Deltaynamics: Language-Based Representation for Inferring Rigid-Body Dynamics From Videos
Pith reviewed 2026-05-21 06:10 UTC · model grok-4.3
The pith
Language serves as a unified representation to infer rigid-body dynamics from monocular videos via structured text scene configurations.
A machine-rendered reading of the paper's core claim, the machinery that carries it, and where it could break.
Core claim
ΔYNAMICS generates scene configurations in a structured text format for physics simulation by leveraging vision-language models enhanced with natural language motion reasoning and optical flow. Instead of predicting parameters directly, the framework produces text outputs that can be simulated, with test-time sampling and evolutionary search providing further gains. This yields a segmentation IoU of 0.30 on CLEVRER, seven times higher than leading VLMs, and demonstrates strong transfer to a new dataset of 235 real-world rigid-body videos.
What carries the argument
structured text scene configurations that act as a language-based interface to physics simulation engines
Load-bearing premise
Generating structured text scene configurations via a vision-language model plus optical flow and evolutionary search will faithfully capture the underlying rigid-body dynamics without requiring explicit physical parameter regression or domain-specific priors.
What would settle it
A collection of videos in which simulations driven by the generated text configurations produce object trajectories that systematically mismatch the motions visible in the input footage would show the representation does not capture the dynamics.
Figures
read the original abstract
Inferring rigid-body physical states and properties from monocular videos is a fundamental step toward physics-based perception and simulation. Existing approaches assume specific underlying physical systems, object types, and camera poses, making them unable to generalize to complex real-world settings. We introduce $\Delta$YNAMICS, a vision-language framework that uses language as a unified representation of rigid-body dynamics. Instead of directly predicting parameters, $\Delta$YNAMICS generates scene configurations in a structured text format for physics simulation. We enhance the model's generalization by integrating natural language motion reasoning and leveraging optical flow as a semantic-agnostic input. On the CLEVRER dataset, $\Delta$YNAMICS achieves a segmentation IoU of 0.30, a 7x improvement over leading VLMs (InternVL3-8B, Qwen2.5-VL-7B and Claude-4-Sonnet). Additionally, test-time sampling and evolutionary search further boost performance by 27% and 120% in segmentation IoU, respectively. Finally, we demonstrate strong transfer to a new dataset of 235 real-world rigid-body videos, highlighting the potential of language-driven physics inference for bridging perception and simulation.
Editorial analysis
A structured set of objections, weighed in public.
Referee Report
Summary. The manuscript introduces ΔYNAMICS, a vision-language framework that generates structured textual scene configurations from monocular videos by combining VLM-based reasoning, optical flow, and evolutionary search; these configurations are intended as input to a physics simulator for inferring rigid-body dynamics without domain-specific priors. It reports a segmentation IoU of 0.30 on CLEVRER (7× over leading VLMs), additional gains from test-time sampling (+27%) and evolutionary search (+120%), and transfer performance on a new collection of 235 real-world rigid-body videos.

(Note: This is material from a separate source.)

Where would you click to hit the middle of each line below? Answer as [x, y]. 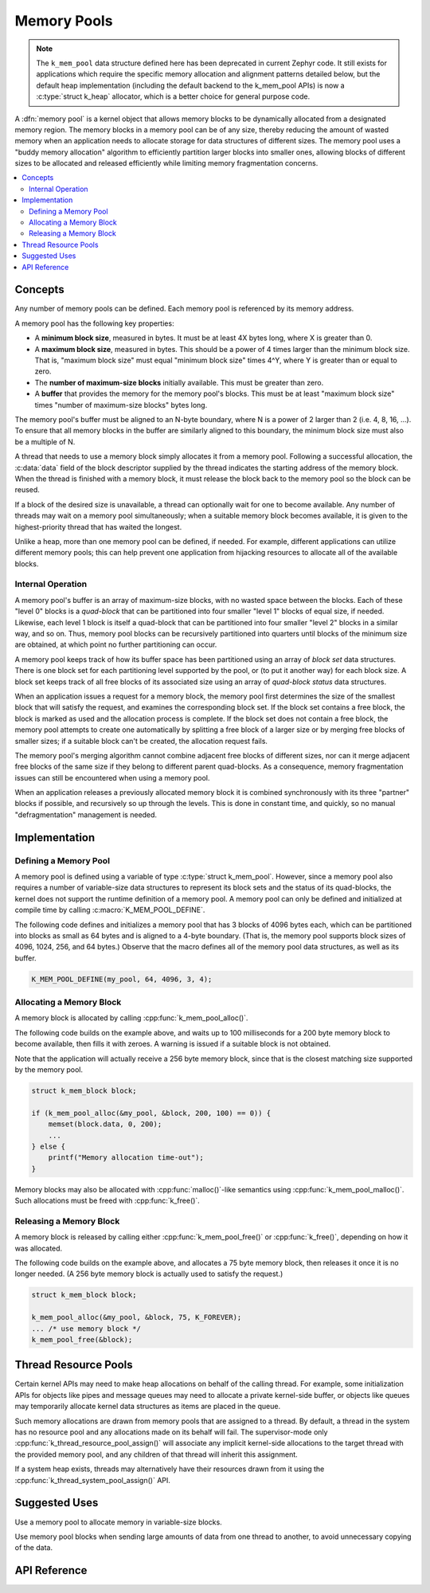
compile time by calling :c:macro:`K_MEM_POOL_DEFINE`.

Significance. If the generated text configurations are shown to encode dynamic quantities (velocities, collisions, physical parameters) rather than static layout alone, the language-as-representation strategy could offer a flexible route to generalizable physics inference that bridges perception and simulation. The real-video transfer result is a constructive indicator of robustness, but the overall significance for the dynamics-inference claim remains provisional pending metrics that directly test simulation fidelity.
major comments (2)
- [Abstract] Abstract: the headline result is a segmentation IoU of 0.30, yet this metric quantifies object-mask or bounding-box overlap and does not evaluate whether the structured text encodes time-varying rigid-body quantities (initial velocities, angular velocities, restitution, friction) or produces forward simulations whose trajectories match the input video. The 7× gain and real-world transfer claims are therefore inconclusive for the central thesis without a dynamics-specific metric such as mean trajectory error or collision-event accuracy.

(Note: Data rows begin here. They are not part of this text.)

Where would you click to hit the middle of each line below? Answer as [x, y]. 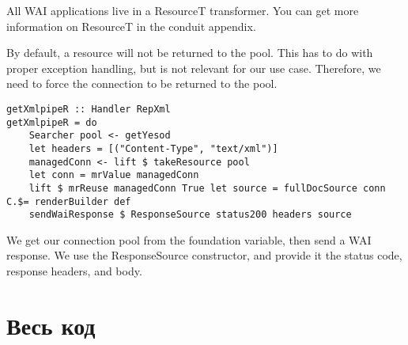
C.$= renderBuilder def [69, 201]
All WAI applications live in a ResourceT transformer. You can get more [183, 10]
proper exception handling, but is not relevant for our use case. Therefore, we [194, 68]
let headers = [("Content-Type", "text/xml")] [153, 148]
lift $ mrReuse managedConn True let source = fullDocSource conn [207, 188]
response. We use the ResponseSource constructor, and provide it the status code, [204, 255]
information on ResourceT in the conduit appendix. [131, 26]
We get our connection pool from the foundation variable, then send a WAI [189, 239]
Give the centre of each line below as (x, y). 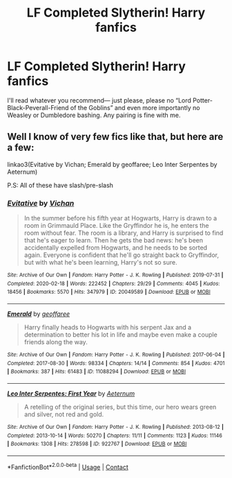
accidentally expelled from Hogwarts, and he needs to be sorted (116, 248)
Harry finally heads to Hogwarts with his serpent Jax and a (108, 328)
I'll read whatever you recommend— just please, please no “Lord (99, 100)
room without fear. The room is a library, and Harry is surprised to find (124, 233)
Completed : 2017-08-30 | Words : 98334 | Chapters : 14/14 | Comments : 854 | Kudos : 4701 (116, 363)
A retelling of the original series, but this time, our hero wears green (120, 407)
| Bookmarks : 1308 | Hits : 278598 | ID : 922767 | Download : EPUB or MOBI (97, 444)
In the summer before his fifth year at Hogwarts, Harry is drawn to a (120, 218)

- [Experiments] Experiments section: the description of evolutionary search and test-time sampling does not include an ablation or validation step that confirms the inferred text parameters produce physically consistent simulations; it is possible that search is optimizing the reported IoU rather than recovering ground-truth dynamics, leaving open the possibility that performance gains reflect improved static parsing rather than dynamics inference.
minor comments (2)
- [Abstract] Abstract: the relative improvements of 27% and 120% from test-time sampling and evolutionary search are stated without specifying the exact baseline IoU value or whether the percentages are relative or absolute.
- The manuscript does not report error bars, confidence intervals, or statistical significance for the IoU numbers or transfer results.
Simulated Author's Rebuttal
We thank the referee for the detailed and constructive report. We address the two major comments below, clarifying how our evaluation relates to dynamics inference while acknowledging the value of additional metrics.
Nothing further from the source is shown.